■ **The problem**: From the records below, copy each line that has the word "chamar" in it.

■ **Dataset records**:
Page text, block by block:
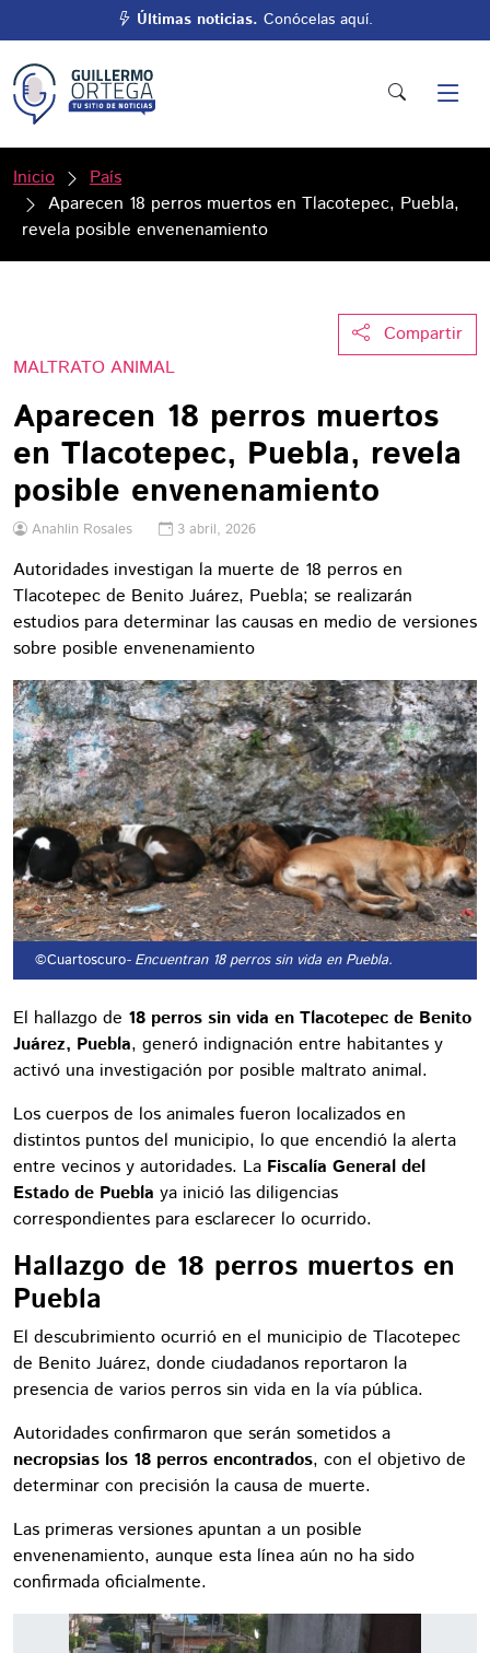
Últimas noticias. Conócelas aquí.
Inicio
País
Aparecen 18 perros muertos en Tlacotepec, Puebla,
revela posible envenenamiento
Compartir
MALTRATO ANIMAL
Aparecen 18 perros muertos
en Tlacotepec, Puebla, revela
posible envenenamiento
Anahlin Rosales 3 abril, 2026
Autoridades investigan la muerte de 18 perros en
Tlacotepec de Benito Juárez, Puebla; se realizarán
estudios para determinar las causas en medio de versiones
sobre posible envenenamiento
©Cuartoscuro- Encuentran 18 perros sin vida en Puebla.
El hallazgo de 18 perros sin vida en Tlacotepec de Benito
Juárez, Puebla, generó indignación entre habitantes y
activó una investigación por posible maltrato animal.
Los cuerpos de los animales fueron localizados en
distintos puntos del municipio, lo que encendió la alerta
entre vecinos y autoridades. La Fiscalía General del
Estado de Puebla ya inició las diligencias
correspondientes para esclarecer lo ocurrido.
Hallazgo de 18 perros muertos en
Puebla
El descubrimiento ocurrió en el municipio de Tlacotepec
de Benito Juárez, donde ciudadanos reportaron la
presencia de varios perros sin vida en la vía pública.
Autoridades confirmaron que serán sometidos a
necropsias los 18 perros encontrados, con el objetivo de
determinar con precisión la causa de muerte.
Las primeras versiones apuntan a un posible
envenenamiento, aunque esta línea aún no ha sido
confirmada oficialmente.
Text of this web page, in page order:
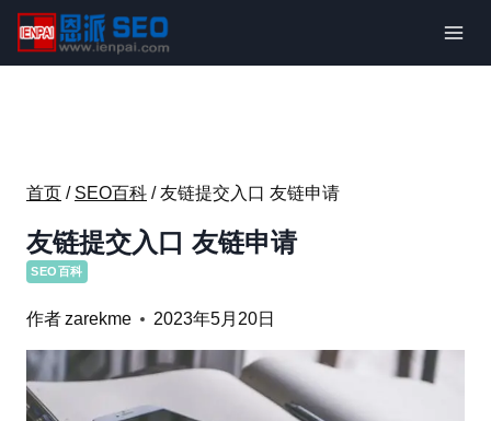
内
首页 / SEO百科 / 友链提交入口 友链申请
友链提交入口 友链申请
SEO百科
作者zarekme 2023年5月20日
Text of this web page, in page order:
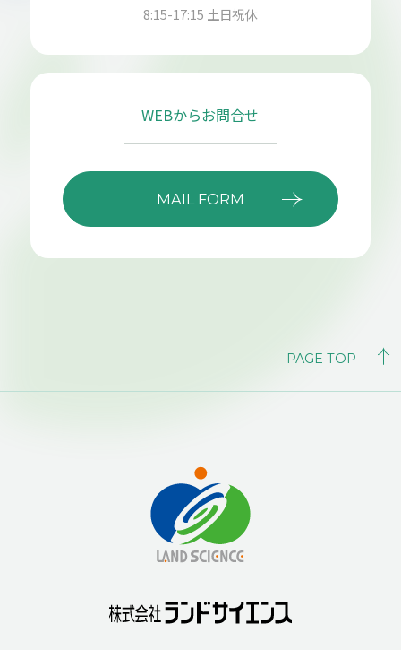
8:15-17:15 土日祝休
WEBからお問合せ
MAIL FORM
PAGE TOP
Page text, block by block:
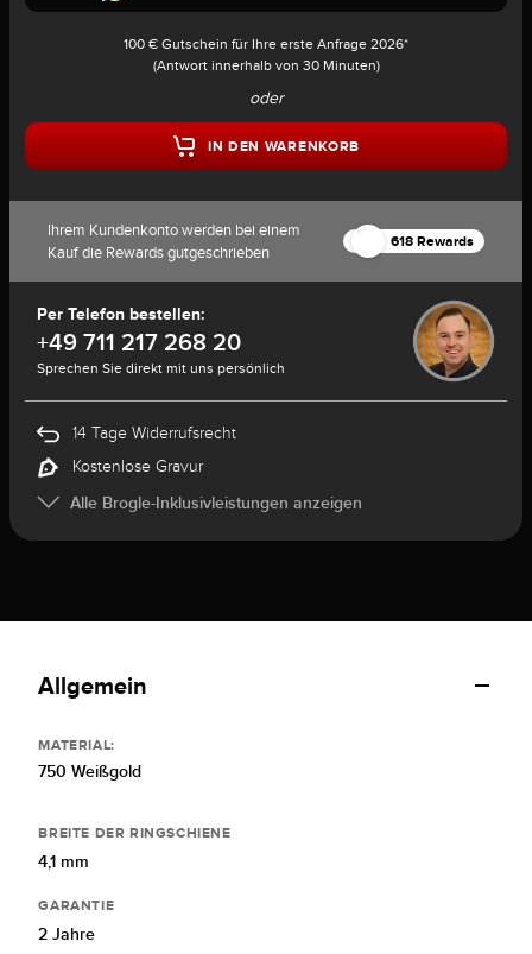
100 € Gutschein für Ihre erste Anfrage 2026*
(Antwort innerhalb von 30 Minuten)
oder
IN DEN WARENKORB
Ihrem Kundenkonto werden bei einem
Kauf die Rewards gutgeschrieben
618 Rewards
Per Telefon bestellen:
+49 711 217 268 20
Sprechen Sie direkt mit uns persönlich
14 Tage Widerrufsrecht
Kostenlose Gravur
Alle Brogle-Inklusivleistungen anzeigen
Allgemein
MATERIAL:
750 Weißgold
BREITE DER RINGSCHIENE
4,1 mm
GARANTIE
2 Jahre
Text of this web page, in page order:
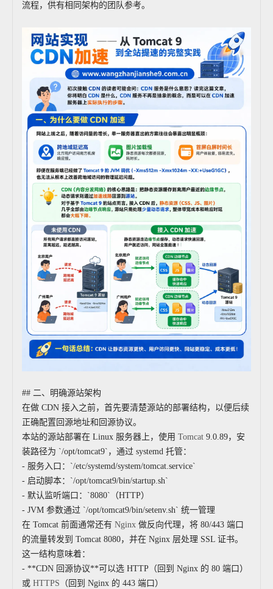
流程，供有相同架构的团队参考。
## 二、明确源站架构
在做 CDN 接入之前，首先要清楚源站的部署结构，以便后续
正确配置回源地址和回源协议。
本站的源站部署在 Linux 服务器上，使用 Tomcat 9.0.89，安
装路径为 `/opt/tomcat9`，通过 systemd 托管：
- 服务入口：`/etc/systemd/system/tomcat.service`
- 启动脚本：`/opt/tomcat9/bin/startup.sh`
- 默认监听端口：`8080`（HTTP）
- JVM 参数通过 `/opt/tomcat9/bin/setenv.sh` 统一管理
在 Tomcat 前面通常还有 Nginx 做反向代理，将 80/443 端口
的流量转发到 Tomcat 8080，并在 Nginx 层处理 SSL 证书。
这一结构意味着：
- **CDN 回源协议**可以选 HTTP（回到 Nginx 的 80 端口）
或 HTTPS （回到 Nginx 的 443 端口）
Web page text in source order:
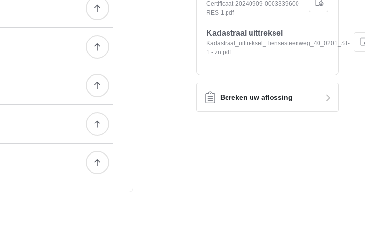
Certificaat-20240909-0003339600-
RES-1.pdf
Kadastraal uittreksel
Kadastraal_uittreksel_Tiensesteenweg_40_0201_ST-
1 - zn.pdf
Bereken uw aflossing
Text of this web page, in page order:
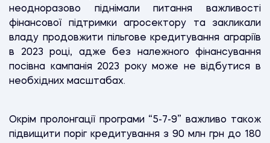
неодноразово піднімали питання важливості
фінансової підтримки агросектору та закликали
владу продовжити пільгове кредитування аграріїв
в 2023 році, адже без належного фінансування
посівна кампанія 2023 року може не відбутися в
необхідних масштабах.
Окрім пролонгації програми “5-7-9” важливо також
підвищити поріг кредитування з 90 млн грн до 180
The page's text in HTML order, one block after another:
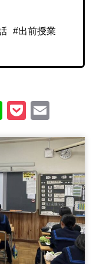
#出前授業
LinePocket
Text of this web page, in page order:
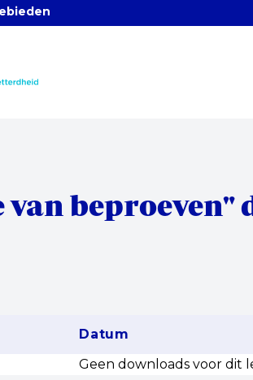
van beproeven"
Datum
Geen downloads voor dit
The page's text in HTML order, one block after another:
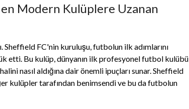
Modern Kulüplere Uzanan
Sheffield FC'nin kuruluşu, futbolun ilk adımlarını
etti. Bu kulüp, dünyanın ilk profesyonel futbol kulübü
nasıl aldığına dair önemli ipuçları sunar. Sheffield
kulüpler tarafından benimsendi ve bu da futbolun
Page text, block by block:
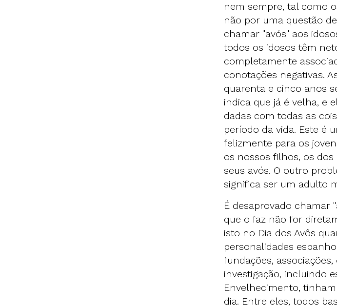
nem sempre, tal como
não por uma questão
chamar "avós" aos
todos os idosos têm
completamente
conotações negativas.
quarenta e cinco anos
indica que já é velha, e
dadas com todas as
período da vida. Este é
felizmente para os
os nossos filhos, os
seus avós. O outro
significa ser um adulto
É desaprovado chamar
que o faz não for
isto no Dia dos Avôs
personalidades
fundações,
investigação, incluindo
Envelhecimento,
dia. Entre eles, todos
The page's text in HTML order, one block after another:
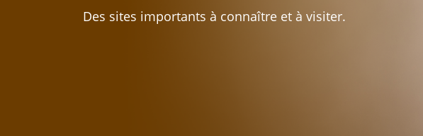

■ **Answer section**:
chamar "avós" aos
É desaprovado chamar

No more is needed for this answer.